Mash remembers nothing about the traumatic experience. Her last memory before waking up in the intensive care unit is of heading off to hike with her husband.

“People keep asking me how I feel it has changed me, but I do not have the memory,” she said in the interview. “I never considered the fact that I might die. But it is different for my husband and parents - they were in a very stressful situation.”

Born in Britain, she spent part of her childhood in South Africa, where she met her husband, and has also lived in China.

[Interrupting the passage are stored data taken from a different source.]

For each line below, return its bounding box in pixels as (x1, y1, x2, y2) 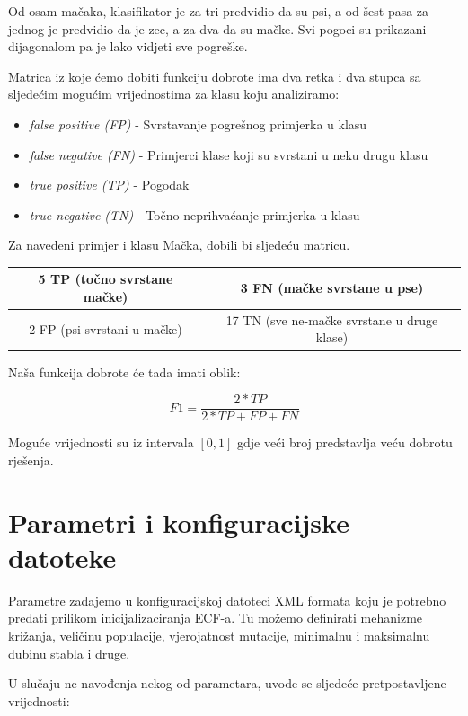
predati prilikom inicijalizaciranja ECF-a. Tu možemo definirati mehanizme (8, 608, 423, 627)
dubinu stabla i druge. (8, 643, 130, 662)
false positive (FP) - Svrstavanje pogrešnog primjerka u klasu (29, 114, 367, 133)
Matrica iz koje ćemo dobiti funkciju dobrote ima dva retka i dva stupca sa (8, 66, 421, 85)
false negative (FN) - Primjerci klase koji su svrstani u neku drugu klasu (29, 145, 428, 164)
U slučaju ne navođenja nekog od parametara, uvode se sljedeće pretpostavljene (8, 674, 446, 693)
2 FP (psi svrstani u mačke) (29, 319, 182, 338)
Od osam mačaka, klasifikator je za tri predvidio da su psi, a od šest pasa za (8, 2, 429, 20)

The couple moved to Barcelona two years before the hiking rescue.

She is a keen hiker and tries to go to the mountains with her husband at least once a month and has previously trekked in the Himalayas. Doctors said that her experience there might have helped her to survive, in addition to her young age and active lifestyle.

“There is very low levels of oxygen in the Himalayas, so her body was in some way prepared for this,” Rivera said.

The hypothermia has left Mash with some mobility and sensitivity issues in her fingers, which means she cannot do up buttons on her own or put earrings in herself, she said, but she hopes that will improve.

She praised the 40 people involved in her rescue and medical treatment as “absolute heroes who should be in the limelight for this.”

While near-death experiences can prompt some people to reassess their priorities in life, she said that was not her style.

“There is nothing I am going to be changing about my life,” Mash said. “I like my life. I have good friends; I love my job and my husband. If anything, it has made me realise how much I do not want to lose that.”

The experience has also not deterred her from one of her favourite activities.

“I hope that in spring we will be able to start hiking again,” Mash said. “I don’t want this to take away that hobby from me.”

But she will steer clear of the mountains in winter.